Medicina alternativa

A pesar de los estudios en curso, la comunidad científica aún no apoya los remedios alternativos comunes para el resfriado, como la vitamina C y la echinacea. He aquí una actualización de algunas de las opciones más populares:

  • Vitamina C: parece que en su mayor parte tomar vitamina C no ayudará a que una persona promedio prevenga un resfrío.
  • Echinacea. Los estudios sobre la efectividad de la echinacea para prevenir o acortar los resfriados no son concluyentes. Sin embargo, si tu sistema inmunitario está sano, no estás tomando medicamentos recetados y no eres alérgico a la echinacea, es poco probable que el uso de suplementos de echinacea cause daño.
  • Cinc. La reputación de combatir el frío del cinc ha tenido sus altibajos. Esto se debe a que muchos estudios sobre el cinc —tanto los que encuentran que el mineral es beneficioso como los que no— son deficientes. En los estudios con resultados positivos, las pastillas de cinc parecieron ser más efectivas si se toman dentro de las 24-48 horas de la aparición de los síntomas.

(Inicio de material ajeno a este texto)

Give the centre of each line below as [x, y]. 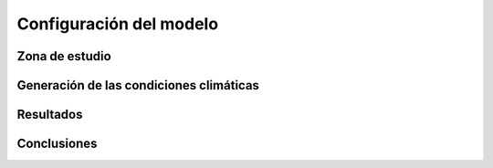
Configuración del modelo [118, 24]
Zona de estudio [64, 56]
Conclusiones [57, 144]
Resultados [50, 115]
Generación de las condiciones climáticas [138, 85]

    Los efectos secundarios del cinc incluyen mal sabor y náuseas. Habla con tu médico antes de tomar un suplemento de cinc.

    El cinc intranasal puede causar daño permanente al sentido del olfato. En junio de 2009, la FDA emitió una advertencia en contra del uso de tres remedios nasales para tratar el resfriado que contienen cinc porque se han asociado con una pérdida duradera o permanente del olfato (anosmia).

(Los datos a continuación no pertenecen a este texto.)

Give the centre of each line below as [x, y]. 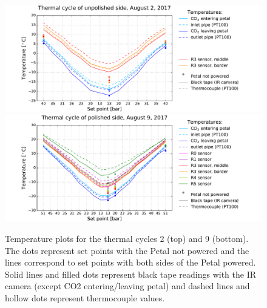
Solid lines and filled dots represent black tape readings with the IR [131, 274]
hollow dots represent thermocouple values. [85, 297]
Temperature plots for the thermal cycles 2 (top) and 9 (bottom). [127, 238]
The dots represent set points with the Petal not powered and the [127, 250]
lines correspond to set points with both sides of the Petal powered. [130, 262]
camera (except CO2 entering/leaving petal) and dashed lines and [127, 286]

Preparación antes de la cita

Si tú o tu hijo tienen un resfriado y los síntomas persisten, empeoran o son graves, solicita una consulta con tu médico de cabecera o con el pediatra de tu hijo. La siguiente información te ayudará a prepararte para tu consulta.

Qué puedes hacer

Prepara una lista de lo siguiente:

  • Tus síntomas o los de tu hijo y cuándo comenzaron
  • Información personal importante, como episodios de estrés y exposición a personas que han estado enfermas
  • Medicamentos, vitaminas o suplementos que tú o tu hijo toman
  • Preguntas para hacerle al médico

Para un resfrío común, las preguntas que debes hacerle a tu médico incluyen:

  • ¿Cuál es la causa más probable de estos síntomas?
  • ¿Existen otras causas posibles?
  • ¿Se necesita alguna prueba?
  • ¿Qué enfoque de tratamiento me recomienda?
  • ¿Qué tratamientos deben evitarse?
  • ¿Qué tan pronto esperas que mejoren los síntomas?
  • ¿Mi hijo o yo podemos contagiar? ¿Cuándo es seguro volver a la escuela o al trabajo?
  • ¿Qué medidas de cuidado personal pueden ayudarme?
  • Mi hijo o yo tenemos estas otras afecciones de salud. ¿Cómo podemos controlarlas de manera conjunta?

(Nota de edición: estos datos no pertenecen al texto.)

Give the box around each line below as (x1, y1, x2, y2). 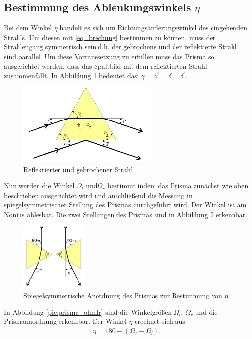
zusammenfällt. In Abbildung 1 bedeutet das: (4, 70, 139, 80)
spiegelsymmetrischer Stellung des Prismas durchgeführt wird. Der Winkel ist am (4, 199, 247, 210)
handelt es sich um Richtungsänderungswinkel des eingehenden (59, 22, 247, 33)
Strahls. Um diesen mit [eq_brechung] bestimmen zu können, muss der (4, 32, 216, 42)
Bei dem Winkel (4, 22, 52, 33)
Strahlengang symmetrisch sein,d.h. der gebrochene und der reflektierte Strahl (4, 41, 237, 52)
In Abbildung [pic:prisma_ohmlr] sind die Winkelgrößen (4, 306, 172, 317)
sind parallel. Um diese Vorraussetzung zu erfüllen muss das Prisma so (4, 51, 214, 61)
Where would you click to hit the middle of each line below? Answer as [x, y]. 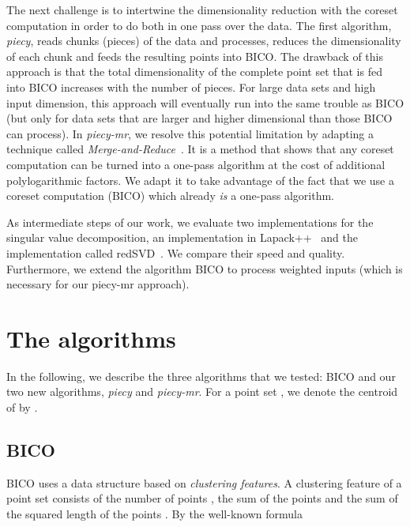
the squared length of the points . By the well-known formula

No dudes en hacer otras preguntas.

Qué esperar de tu médico

Es posible que tu médico te haga preguntas como:

  • ¿Los síntomas han sido continuos?
  • ¿Qué tan graves son los síntomas?
  • ¿Los síntomas mejoraron y luego empeoraron?
  • ¿Hay algo que parezca mejorar los síntomas?
  • ¿Hay algo que parezca empeorar los síntomas?

Qué puedes hacer mientras tanto

Mientras esperas para tu consulta, descansa mucho y toma muchos líquidos.